English settler (1615–1680)

William Ball (1615–1680) was an English settler in colonial Virginia. He was a farmer, militia officer, and one of the early leaders in Lancaster County. He is best known as the great-grandfather of George Washington.

== Early life ==
William Ball was born around 1615, possibly in Salisbury, Wiltshire, or Berkshire, England. He married a woman named Hannah (1615–1695) on July 2, 1638, in London, England; her maiden name is sometimes given as Atherold, but no primary documentation has confirmed this.

== Arrival in Virginia ==
William Ball likely arrived in the Virginia Colony by 1653. That year, a land certificate issued to Captain Henry Fleet lists Ball among the individuals he transported to Virginia. Ball is first officially recorded in Lancaster County on December 10, 1653, when he witnessed a deed. Throughout the 1650s, he was involved in local legal affairs, including witnessing the will of Arthur Dunn in 1655 and appearing in court in 1656 to affirm its validity.

By 1658, Ball appeared in the Lancaster County tithable lists, indicating he was an established landholder and taxpayer. In 1659, he was appointed as a county justice, reflecting his growing influence and role in local governance. Around 1663, Ball began acquiring significant landholdings in the county, laying the foundation for his plantation and status as a planter. His involvement in civic and legal matters from early on demonstrates his active participation in the colony’s development.

== Political career ==
William Ball was a prominent political and military figure in Lancaster County. He served as a member of the House of Burgesses, the colonial legislature, from 1670 until his death in 1680. Ball also held the position of presiding magistrate for Lancaster County and was involved in local judicial affairs, serving alongside notable contemporaries such as John Carter and Raleigh Travers.

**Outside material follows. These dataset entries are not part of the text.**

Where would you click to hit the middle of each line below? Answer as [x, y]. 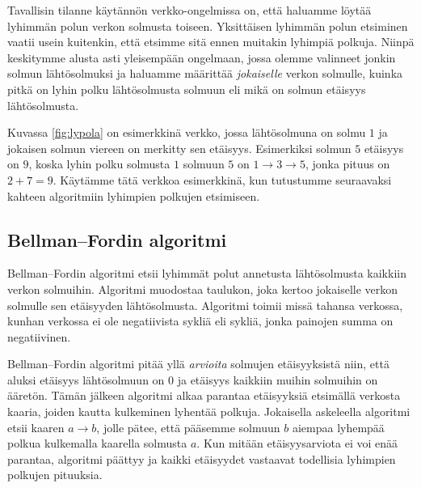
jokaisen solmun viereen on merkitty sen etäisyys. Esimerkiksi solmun [179, 148]
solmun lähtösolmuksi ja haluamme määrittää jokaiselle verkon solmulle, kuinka [205, 73]
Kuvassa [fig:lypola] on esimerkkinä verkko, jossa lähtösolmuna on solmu [187, 132]
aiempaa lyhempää [338, 427]
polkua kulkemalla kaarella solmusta [97, 443]
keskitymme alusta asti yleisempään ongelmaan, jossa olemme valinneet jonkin [202, 57]
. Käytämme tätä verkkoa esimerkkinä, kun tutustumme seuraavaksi [222, 179]
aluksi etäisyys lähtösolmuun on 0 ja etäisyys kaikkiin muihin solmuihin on [193, 379]

In 1672, Ball received the title of Colonel and served as the County Lieutenant of Lancaster, overseeing the local militia. During this time, he participated in efforts to defend the colony against Native American attacks, including mobilizing men and horses as part of the response to conflicts such as Bacon’s Rebellion in the mid-1670s.

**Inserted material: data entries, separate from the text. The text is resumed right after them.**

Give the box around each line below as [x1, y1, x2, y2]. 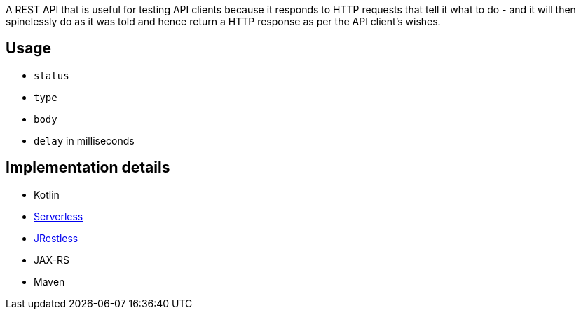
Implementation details [6, 159, 170, 177]
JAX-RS [34, 253, 69, 266]
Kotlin [34, 188, 60, 201]
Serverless [34, 210, 83, 222]
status [34, 69, 69, 81]
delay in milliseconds [34, 134, 135, 147]
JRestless [34, 232, 78, 244]
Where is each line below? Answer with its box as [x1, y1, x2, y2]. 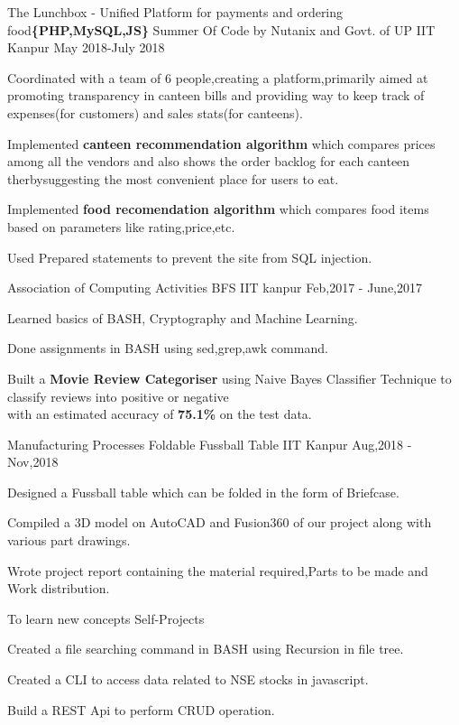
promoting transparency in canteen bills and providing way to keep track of [7, 86, 425, 105]
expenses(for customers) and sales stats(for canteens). [7, 103, 303, 122]
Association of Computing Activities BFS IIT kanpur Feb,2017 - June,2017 [7, 278, 423, 297]
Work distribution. [7, 579, 110, 598]
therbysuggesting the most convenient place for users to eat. [7, 169, 339, 188]
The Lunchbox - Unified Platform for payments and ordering [7, 3, 344, 21]
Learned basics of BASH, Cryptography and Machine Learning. [7, 308, 358, 327]
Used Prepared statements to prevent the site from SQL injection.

Ball was also involved in various county committees and courts, playing a key role in the administration and governance of Lancaster County during a formative period in Virginia’s colonial history.

== Children ==
William Ball and his wife Hannah had four known children:

- Col. Richard Ball (1639–1677), who settled in Maryland and died before his father’s will was made.
- Capt. William Ball II (1641–1694), who inherited the Millenbeck plantation.
- Joseph Ball (1649–1711), known as “Joseph of Epping Forest,” who was the father of Mary Ball Washington (1708–1789) and therefore grandfather of George Washington.
- Hannah Ball (1650–1695), who married Captain David Fox (1647–1702).